You now have a solution deploying to the Azure App Service. Some things to note:

1. This process does not delete any files already on the target machine. This is intentional as with managed cloud the files have a split responsibility. Sitecore installs Sitecore and manage the SSLs which include config file changes, none of which will be in your source control. You however are doing everything else.

2. Right now whenever you deploy the site will experience downtime as there no concept of green / blue deployments setup.

Blue / Green Deployments

One of the great things about using Azure App Services is all the infrastructure stuff like load balancers, multiple instances etc is done for you. If you want to scale horizontally and add instances, you just move a slider and all the deployments and load balancing is done for you.

If you want to do a blue / green deployment that can be done for you using slots.

Creating an App Service Deployment Slot

To create a slot navigate to the app service you are deploying to, and select Deployment Slots on the left nav.

Click Add Slot, give it a name. e.g. staging and choose to clone the settings from the existing default slot.

You will now have a second slot that can be deployed to and then swapped to be the live one. When slots are swapped the application is warmed up first meaning no downtime when the slot happens.

However although you copied the settings from the original slot, your staging slot won't have an application on it yet and as your source control won't contain the whole of Sitecore, you will need to copy it from the existing slot.

Connecting to Deployment Slots with FTP

The easiest way to setup the slot with the base files is to copy them with FTP. To get the FTP details select one of the slots from the slots list and then select Deployment Center in the left nav.

Now in the top nav, select Deployment Credentials.

A panel will now show giving you the FTP details.

Repeat this with the other slot and you now have the details to be able to FTP to the different environments and copy the contents from one to the other.

Configuring Azure Pipelines to deploy to a slot

The last thing on our list is to start deploying to the slot and then swapping the slot to achieve no downtime.

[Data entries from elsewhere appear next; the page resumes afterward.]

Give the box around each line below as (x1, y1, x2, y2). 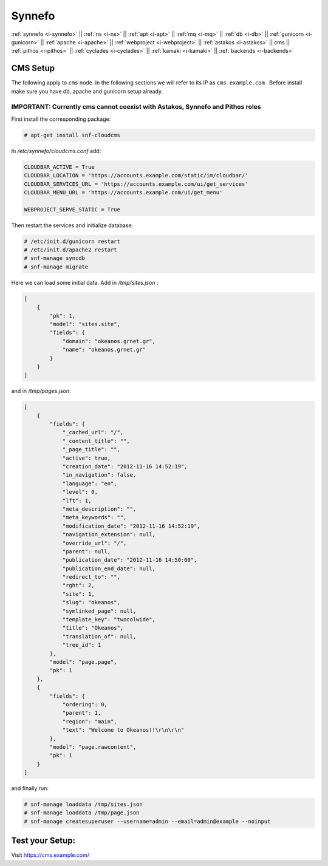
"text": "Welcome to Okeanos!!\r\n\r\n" (62, 726, 185, 734)
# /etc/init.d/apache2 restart (24, 247, 118, 253)
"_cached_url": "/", (62, 429, 124, 436)
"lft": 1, (62, 497, 92, 504)
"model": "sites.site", (49, 321, 121, 327)
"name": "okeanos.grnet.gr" (62, 346, 146, 353)
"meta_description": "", (62, 505, 137, 513)
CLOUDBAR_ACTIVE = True (24, 163, 95, 170)
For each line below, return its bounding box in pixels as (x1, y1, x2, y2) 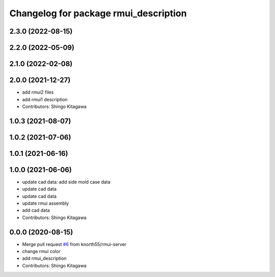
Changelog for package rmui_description (9, 8, 187, 19)
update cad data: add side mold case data (22, 179, 111, 185)
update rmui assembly (22, 200, 69, 206)
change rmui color (22, 248, 61, 255)
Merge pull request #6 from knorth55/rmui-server (22, 241, 127, 247)
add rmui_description (22, 255, 67, 262)
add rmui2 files (22, 89, 54, 95)
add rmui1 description (22, 96, 68, 102)
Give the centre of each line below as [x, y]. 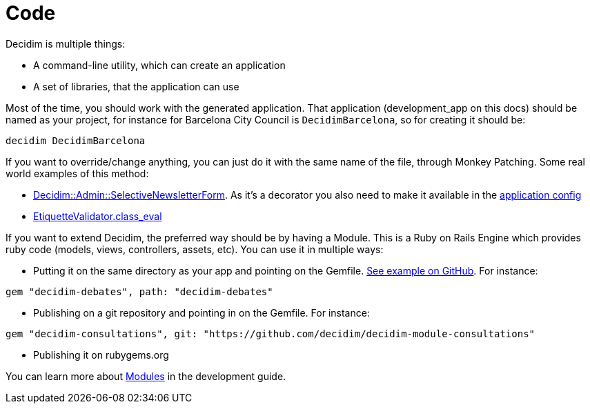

Within Azure Devops navigate back to the release pipeline and edit the pipeline. Go into the job/task and select the Deploy Azure App Service task. Under the App Service Name setting you will see a checkbox to deploy to a slot. Select this and then complete the details for Resource Group and Slot.

If you were to deploy now, your code would be deployed to the slot rather than the production instance. You could then preview the site running on the slot and manually swap the slots in the Deployment slots section of the portal.

Alternatively you can configure the release pipeline to swap the slots for you.

Add a new task to the pipeline job called Azure App Service Manage. This will come up if you search for swap.

Complete the details for the task, setting Action to Swap Slots, and enter your App Service name, Resource group, and the Source Slot that it needs to swap with. Check the checkbox to Swap with Production.

With this all configured you can now run your pipeline and have an automated deployment with no downtime. The solution will first be deployed to the slot and then the slot swap action will swap the two over. When it does this the staging slot will be warmed up first meaning that when the swap completes there will be no downtime as Sitecore will have already started.